3. The icebreaker for polar scientific investigation according to claim 1, wherein: the utility model discloses a novel ice breaker, including first pivot (12) and second drive piece, backup pad (9) are located respectively, first pivot (13) both ends are provided with second driving piece (11) and first bevel gear (13) respectively, backup pad (9) are located first bevel gear (13) both sides are rotated respectively and are connected with second axis of rotation (15), second axis of rotation (15) tip is provided with second bevel gear (14), second bevel gear (14) with first bevel gear (13) are meshed, second axis of rotation (15) side is fixed to be provided with icebreaking rotary vane (17), utilizes second drive piece (11) indirect drive icebreaking rotary vane (17) high-speed rotation is broken the ice-cube.

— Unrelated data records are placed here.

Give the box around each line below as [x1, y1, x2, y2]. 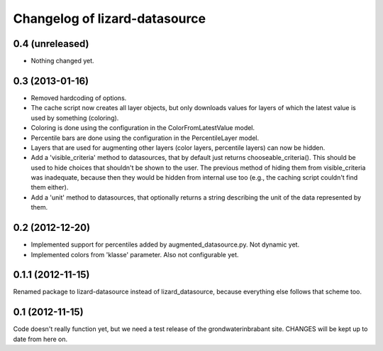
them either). [30, 183, 69, 192]
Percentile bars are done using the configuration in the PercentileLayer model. [30, 134, 260, 142]
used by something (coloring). [30, 114, 119, 122]
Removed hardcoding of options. [30, 93, 127, 102]
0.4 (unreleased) [13, 38, 89, 50]
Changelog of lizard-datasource [13, 11, 206, 26]
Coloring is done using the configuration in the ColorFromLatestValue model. [30, 124, 255, 132]
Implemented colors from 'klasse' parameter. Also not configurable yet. [30, 250, 239, 259]
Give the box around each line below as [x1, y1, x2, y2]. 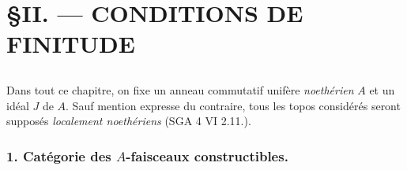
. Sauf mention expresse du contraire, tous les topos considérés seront [66, 97, 401, 113]
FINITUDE [6, 28, 135, 60]
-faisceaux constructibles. [126, 146, 288, 165]
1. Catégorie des [6, 146, 111, 165]
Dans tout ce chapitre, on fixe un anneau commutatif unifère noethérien [6, 81, 354, 98]
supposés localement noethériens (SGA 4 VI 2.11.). [6, 113, 251, 129]
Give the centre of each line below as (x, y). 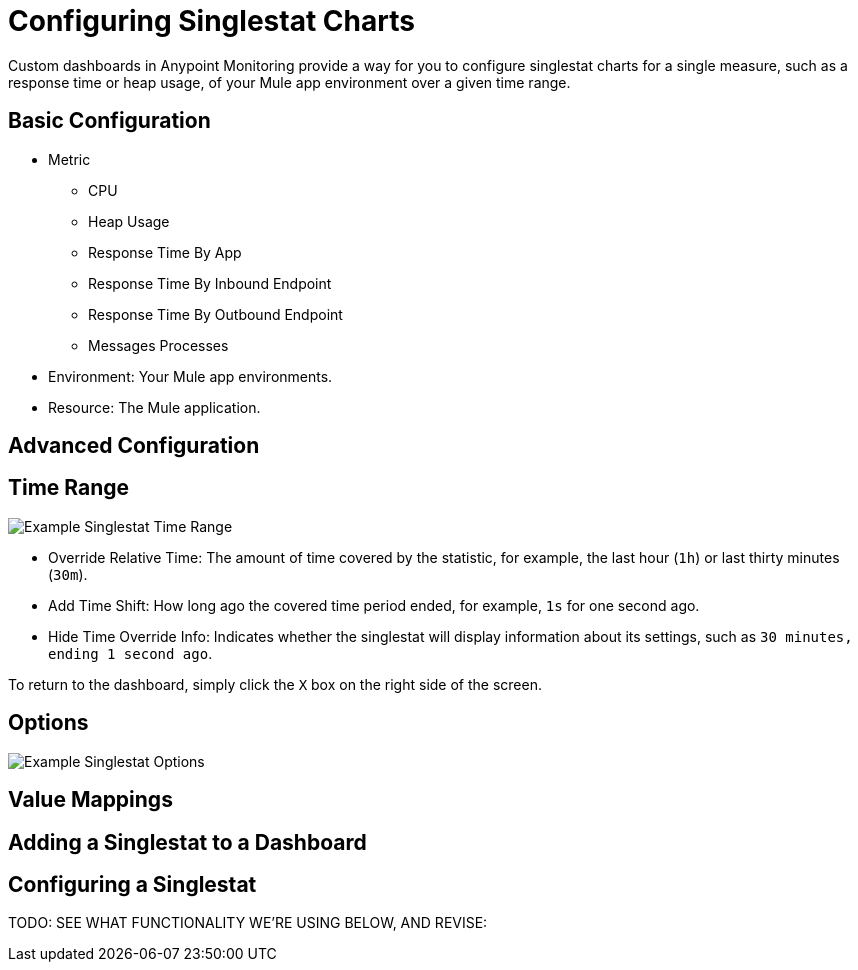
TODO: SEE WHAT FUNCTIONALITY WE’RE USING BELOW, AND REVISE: (248, 923)
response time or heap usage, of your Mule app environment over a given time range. (289, 82)
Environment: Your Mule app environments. (190, 376)
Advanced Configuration (134, 446)
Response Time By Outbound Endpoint (215, 314)
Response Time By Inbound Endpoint (210, 283)
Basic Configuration (109, 121)
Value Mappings (90, 800)
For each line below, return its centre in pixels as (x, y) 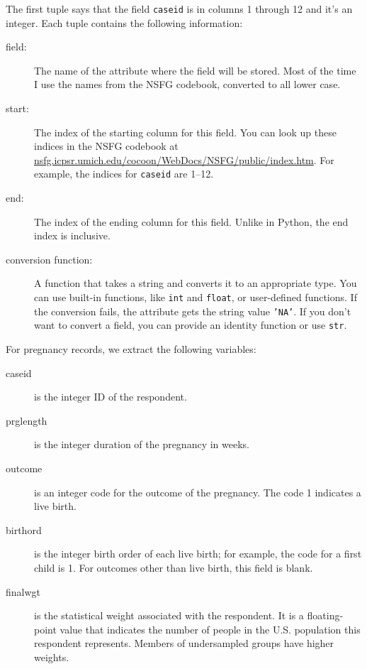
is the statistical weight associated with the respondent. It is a (169, 615)
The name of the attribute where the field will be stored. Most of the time (195, 70)
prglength (27, 420)
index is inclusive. (72, 235)
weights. (52, 657)
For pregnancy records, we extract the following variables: (131, 349)
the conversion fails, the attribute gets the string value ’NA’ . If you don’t (193, 311)
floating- (325, 615)
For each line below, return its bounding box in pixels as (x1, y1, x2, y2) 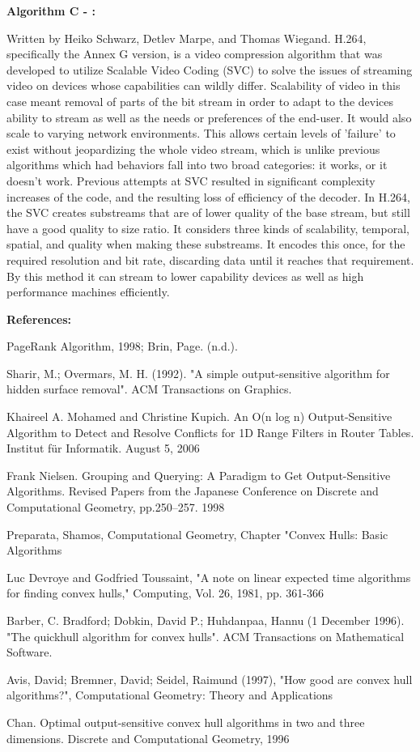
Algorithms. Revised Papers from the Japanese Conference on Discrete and (6, 482, 379, 499)
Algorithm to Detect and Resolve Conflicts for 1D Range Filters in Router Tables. (6, 423, 414, 440)
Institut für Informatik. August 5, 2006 (6, 440, 200, 457)
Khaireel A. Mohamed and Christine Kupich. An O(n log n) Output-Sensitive (6, 408, 392, 425)
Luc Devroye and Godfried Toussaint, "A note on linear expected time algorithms (6, 568, 411, 585)
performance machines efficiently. (6, 283, 170, 300)
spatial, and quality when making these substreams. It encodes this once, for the (6, 236, 405, 253)
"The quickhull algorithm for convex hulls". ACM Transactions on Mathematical (6, 627, 405, 644)
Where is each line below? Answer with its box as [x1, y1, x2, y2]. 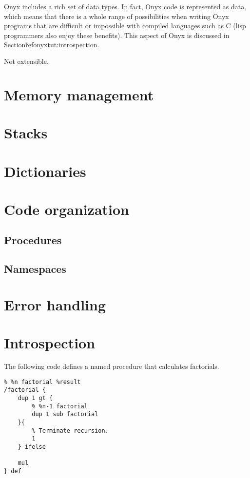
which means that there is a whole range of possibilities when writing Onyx [4, 11, 229, 21]
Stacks [4, 123, 48, 143]
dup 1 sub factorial [32, 411, 98, 418]
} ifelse [18, 443, 46, 450]
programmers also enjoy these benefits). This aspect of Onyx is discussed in [4, 30, 230, 40]
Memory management [4, 84, 154, 104]
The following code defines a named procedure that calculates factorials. [4, 361, 219, 371]
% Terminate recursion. [32, 427, 109, 434]
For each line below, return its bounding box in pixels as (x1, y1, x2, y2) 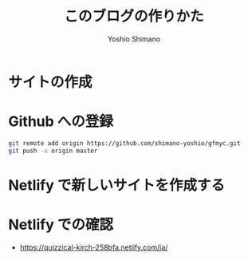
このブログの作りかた (63, 7, 204, 26)
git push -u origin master (8, 147, 98, 155)
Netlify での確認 (8, 216, 114, 234)
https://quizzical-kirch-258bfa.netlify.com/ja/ (19, 242, 168, 252)
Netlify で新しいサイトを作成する (8, 176, 226, 194)
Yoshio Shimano (107, 33, 161, 44)
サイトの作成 (8, 73, 93, 91)
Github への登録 (8, 112, 114, 131)

4. The icebreaker for polar scientific investigation according to claim 1, wherein: the utility model discloses a water tank, including backup pad (9), backup pad (9) top is provided with water tank (31), water tank (31) side is connected with inlet tube (32), water tank (31) inside is provided with water pumping module and heating module, and cold water heating is accomplished the back follow water tank (31) side outlet pipe (33) flow, to the ice-cube of outlet pipe (33) below melts.